Which model is the best and why?

In [61]:
from sklearn.metrics import r2_score, mean_absolute_error

y_pred_bagging = bagging_reg.predict(X_test_selected)
y_pred_random_forest = random_forest_reg.predict(X_test_selected)
y_pred_gradient_boosting = gradient_boosting_reg.predict(X_test_selected)
y_pred_adaboost = ada_reg.predict(X_test_selected)

r2_bagging = r2_score(y_test, y_pred_bagging)
r2_random_forest = r2_score(y_test, y_pred_random_forest)
r2_gradient_boosting = r2_score(y_test, y_pred_gradient_boosting)
r2_adaboost = r2_score(y_test, y_pred_adaboost)

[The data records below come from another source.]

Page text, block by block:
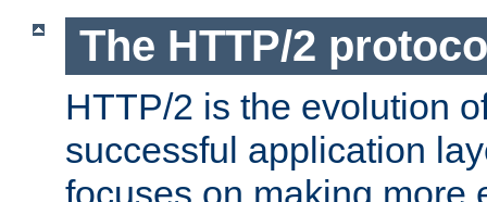
The HTTP/2
HTTP/2 is the evolution
successful application
focuses on making more
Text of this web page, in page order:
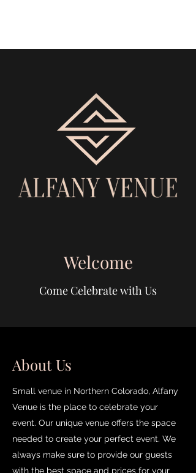
Welcome
Come Celebrate with Us
About Us
Small venue in Northern Colorado, Alfany
Venue is the place to celebrate your
event. Our unique venue offers the space
needed to create your perfect event. We
always make sure to provide our guests
with the best space and prices for your

mae_bagging = mean_absolute_error(y_test, y_pred_bagging)
mae_random_forest = mean_absolute_error(y_test, y_pred_random_forest)
mae_gradient_boosting = mean_absolute_error(y_test, y_pred_gradient_boosting)
mae_adaboost = mean_absolute_error(y_test, y_pred_adaboost)

print("R-squared:")
print("Bagging:", r2_bagging)
print("Random Forest:", r2_random_forest)
print("Gradient Boosting:", r2_gradient_boosting)
print("AdaBoost:", r2_adaboost)
print("\nMean Absolute Error:")
print("Bagging:", mae_bagging)
print("Random Forest:", mae_random_forest)
print("Gradient Boosting:", mae_gradient_boosting)
print("AdaBoost:", mae_adaboost)

print("The Gradient Boosting and Bagging models appear to have the highest R-squared values and the lowest Mean Absolute Error (MAE), suggesting better performance compared to the Random Forest and AdaBoost models.")

R-squared:
Bagging: 0.3506220421634172
Random Forest: 0.3265502878363087
Gradient Boosting: 0.34881157883238
AdaBoost: 0.0016499993928987822

Mean Absolute Error:
Bagging: 0.32125344654903887
Random Forest: 0.318766395960906
Gradient Boosting: 0.3227201465246533
AdaBoost: 0.36332707399543374
The Gradient Boosting and Bagging models appear to have the highest R-squared values and the lowest Mean Absolute Error (MAE), suggesting better performance compared to the Random Forest and AdaBoost models.